Catherine Lemorton est-elle dans le vrai lorsqu’elle affirme que les professionnels de santé sont subventionnés par la Sécurité sociale et les complémentaires ? La députée PS de Haute-Garonne a fait cette déclaration mardi dernier, devant l’Association des journalistes de l'information sociale (AJIS). « Sans ce système, a expliqué Catherine Lemorton, les professionnels n'auraient pas les mêmes revenus. »

Vrai ou faux ? Pour savoir si ces propos correspondent à une réalité économique, « le Quotidien » a donné la parole à deux observateurs du système de santé français.

Faux pour l'économiste de la santé, Claude Le Pen

Pour Claude Le Pen, Catherine Lemorton confond la cause et la conséquence. « L’Assurance-maladie n’a pas été créée pour assurer des revenus aux médecins, relève le professeur d’économie de la santé. La réalité économique, c’est que les patients sont aidés pour avoir accès à des soins qu’ils devraient payer s’il n’y avait pas de Sécu. Ce sont donc eux qui sont subventionnés, pas les professionnels. »
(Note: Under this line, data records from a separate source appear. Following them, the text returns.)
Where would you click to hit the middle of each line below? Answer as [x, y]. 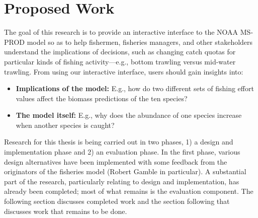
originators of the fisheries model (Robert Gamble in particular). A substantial [125, 171]
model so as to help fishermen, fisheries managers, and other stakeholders [140, 42]
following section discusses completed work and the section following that [117, 201]
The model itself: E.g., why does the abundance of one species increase [129, 115]
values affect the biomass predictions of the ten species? [102, 98]
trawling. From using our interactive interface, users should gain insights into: [124, 71]
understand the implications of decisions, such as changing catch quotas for [120, 52]
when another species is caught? [65, 125]
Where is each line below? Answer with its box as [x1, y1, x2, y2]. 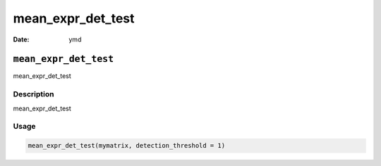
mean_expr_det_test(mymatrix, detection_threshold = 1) [28, 141, 226, 150]
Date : [13, 35, 30, 44]
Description [13, 89, 54, 99]
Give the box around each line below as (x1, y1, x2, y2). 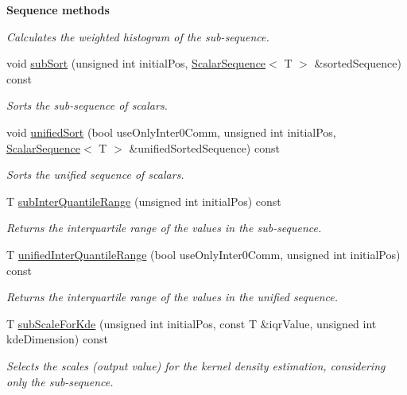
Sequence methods (6, 2, 110, 17)
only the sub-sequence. (6, 373, 114, 389)
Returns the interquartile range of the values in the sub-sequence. (6, 219, 322, 236)
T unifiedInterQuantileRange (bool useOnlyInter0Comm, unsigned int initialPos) (6, 246, 401, 262)
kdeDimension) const (6, 331, 108, 347)
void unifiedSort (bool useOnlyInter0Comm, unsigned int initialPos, (6, 123, 336, 140)
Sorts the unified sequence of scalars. (6, 166, 184, 183)
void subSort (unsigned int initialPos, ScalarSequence (6, 55, 266, 72)

Le point de vue de Catherine Lemorton est même « un peu pervers », juge Claude Le Pen : « C’est un peu comme si le patient ne comptait pas, qu’il était un prétexte à l’activité médicale. »

Les médecins ne profitent-ils pas de ce système ? « C’est une évidence, reconnaît Claude Le Pen. Mais ce n’est pas le but. »

Une polémique dépassée ?

Pour le sociologue Frédéric Pierru, le raccourci de Catherine Lemorton n’est pas aberrant. « Si les patients n’étaient pas subventionnés par la Sécu, la demande et l’activité médicale seraient nettement plus faibles. Il y a toute une frange de la population qui ne pourrait pas se payer de médecins », argumente le chercheur.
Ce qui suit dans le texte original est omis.